Arzneimittel und Therapie

Klinische Studie mit neuem TGF-beta-Blocker

Heidelberger Wissenschaftler erproben beim Glioblastom eine Kombination aus Bestrahlung und einem Wirkstoff gegen den Wachstumsfaktor TGF-β. Bei Mäusen verlangsamte die Kombinationstherapie das Wachstum der bösartigen Hirntumoren wirksamer, die Tiere überleben länger. In einer multizentrischen klinischen Studie wird nun geprüft, ob auch Patienten von der Kombination aus Bestrahlung, Chemotherapie und Wachstumsfaktor-Blockade profitieren.
Foto: A. Radbruch, L. Gerigk, DKfZ
MRT-Aufnahme eines Glioblastoms Ein hoher TGF-beta-Spiegel in Glioblastomen geht mit besonders aggressivem Wachstum undschlechter Prognose einher. Eine Blockade der TGF-beta-Signale lässt darauf hoffen, dass dasWachstum von Glioblastomen wirkungsvol verlangsamt werden kann.

Glioblastome gelten als die bösartigsten unter den Hirntumoren. Oft gelingt es den Neurochirurgen nicht, den Tumor vollständig zu entfernen, weil die Gefahr besteht, zu viel Gehirngewebe zu zerstören. Zudem ist es häufig unmöglich, während der Operation alle feinen Ausläufer zu erkennen, mit denen der Tumor in umgebendes gesundes Gewebe einwächst. Um das Wachstum der im Kopf verbliebenen Tumorzellen zumindest zu verlangsamen, werden daher so gut wie alle Glioblastom-Patienten nach ihrer Operation bestrahlt. Damit wird aber nur ein Wachstumsaufschub und keine wirkliche Heilung erreicht, denn die Tumorzellen, insbesondere die Krebsstammzellen, sind sehr strahlenresistent. Untersuchungen hatten gezeigt, dass Strahlentherapien bei verschiedenen Krebserkrankungen besser wirken, wenn gleichzeitig bestimmte zelluläre Wachstumsfaktoren blockiert werden.

Hemmung von TGF-beta

Zellen des Glioblastoms produzieren häufig große Mengen des Wachstumsfaktors TGF-beta (transforming growth factor beta). Bei TGF-beta handelt es sich um ein Zytokin, das je nach Zelltyp, Entwicklungsstadium, Differenzierung und Zellzyklus-Position der Zielzelle unterschiedliche Reaktionen auslöst. In Abhängigkeit von diesen Parametern moduliert TGF-beta Proliferation, Apoptose, Aktivierung und Differenzierung der Zellen.
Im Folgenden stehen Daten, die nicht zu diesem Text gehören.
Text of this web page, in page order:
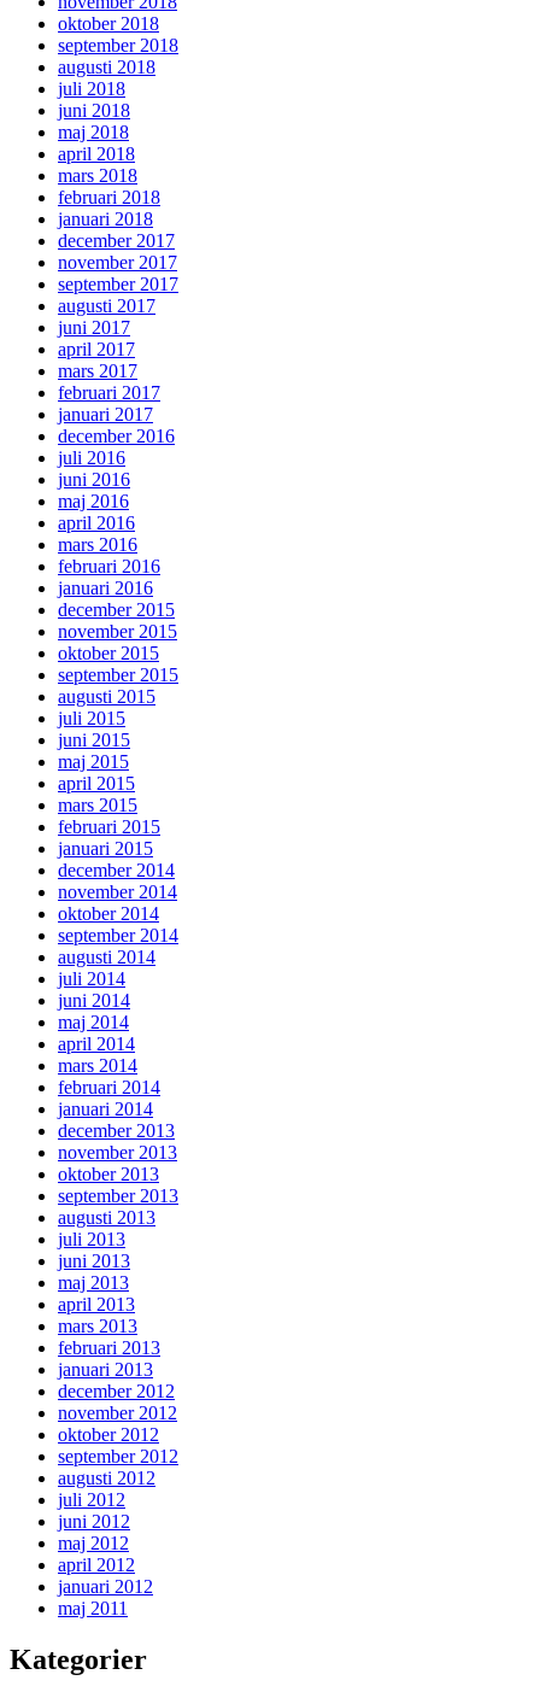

Ein hoher TGF-beta-Spiegel in Glioblastomen geht mit besonders aggressivem Wachstum und schlechter Prognose einher. Außerdem scheint der Faktor die Selbsterneuerungsfähigkeit der Glioblastom-Stammzellen aufrechtzuerhalten. "Wir vermuteten daher, dass eine Blockade der TGF-beta-Signalwege die Selbsterneuerungsfähigkeit der Krebsstammzellen bremst und damit den Erfolg einer Strahlentherapie verbessern kann. Die Forscher untersuchten den Effekt einer Kombination aus Bestrahlung und dem neu entwickelten Wirkstoff LY2109761. Die Substanz blockiert die Signale, die der Rezeptor des Wachstumsfaktors TGF-beta in die Zellen weiterleitet. Untersucht wurden zunächst Glioblastomzellen aus Gewebeproben, die bei der chirurgischen Entfernung der Tumoren entnommen worden waren. Bestrahlung bei gleichzeitiger Zugabe des Wirkstoffes reduzierte die Selbsterneuerungsfähigkeit der Tumorstammzellen und verzögerte ihr Wachstum deutlich stärker als Strahlenbehandlung allein.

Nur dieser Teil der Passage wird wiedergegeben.